Your instructions -
Give back the lines below verbatim, omitting all pictures.

Data records -
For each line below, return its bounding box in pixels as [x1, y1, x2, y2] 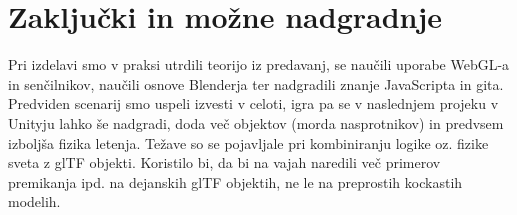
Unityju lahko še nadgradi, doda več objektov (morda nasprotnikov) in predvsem [8, 112, 504, 133]
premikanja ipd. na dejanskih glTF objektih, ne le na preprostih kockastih [8, 171, 463, 192]
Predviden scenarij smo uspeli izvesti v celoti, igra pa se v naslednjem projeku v [8, 93, 499, 114]
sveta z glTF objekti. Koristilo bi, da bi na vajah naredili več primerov [8, 152, 441, 173]
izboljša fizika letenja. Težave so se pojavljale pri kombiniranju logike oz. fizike [8, 132, 489, 153]
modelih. [8, 191, 61, 212]
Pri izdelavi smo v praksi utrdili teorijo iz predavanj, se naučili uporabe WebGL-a [8, 54, 510, 75]
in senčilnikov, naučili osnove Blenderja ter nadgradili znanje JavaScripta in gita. [8, 73, 504, 94]
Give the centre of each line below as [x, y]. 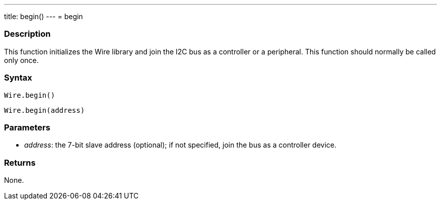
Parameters [27, 127]
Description [27, 34]
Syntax [18, 78]
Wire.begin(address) [45, 110]
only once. [21, 60]
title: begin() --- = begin [44, 16]
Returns [20, 162]

Expected output -
For each line below, return its bounding box in pixels as [x1, y1, x2, y2] 
Unityju lahko še nadgradi, doda več objektov (morda nasprotnikov) in predvsem [8, 112, 504, 133]
premikanja ipd. na dejanskih glTF objektih, ne le na preprostih kockastih [8, 171, 463, 192]
Predviden scenarij smo uspeli izvesti v celoti, igra pa se v naslednjem projeku v [8, 93, 499, 114]
sveta z glTF objekti. Koristilo bi, da bi na vajah naredili več primerov [8, 152, 441, 173]
izboljša fizika letenja. Težave so se pojavljale pri kombiniranju logike oz. fizike [8, 132, 489, 153]
modelih. [8, 191, 61, 212]
Pri izdelavi smo v praksi utrdili teorijo iz predavanj, se naučili uporabe WebGL-a [8, 54, 510, 75]
in senčilnikov, naučili osnove Blenderja ter nadgradili znanje JavaScripta in gita. [8, 73, 504, 94]
Give the centre of each line below as [x, y]. 
Parameters [27, 127]
Description [27, 34]
Syntax [18, 78]
Wire.begin(address) [45, 110]
only once. [21, 60]
title: begin() --- = begin [44, 16]
Returns [20, 162]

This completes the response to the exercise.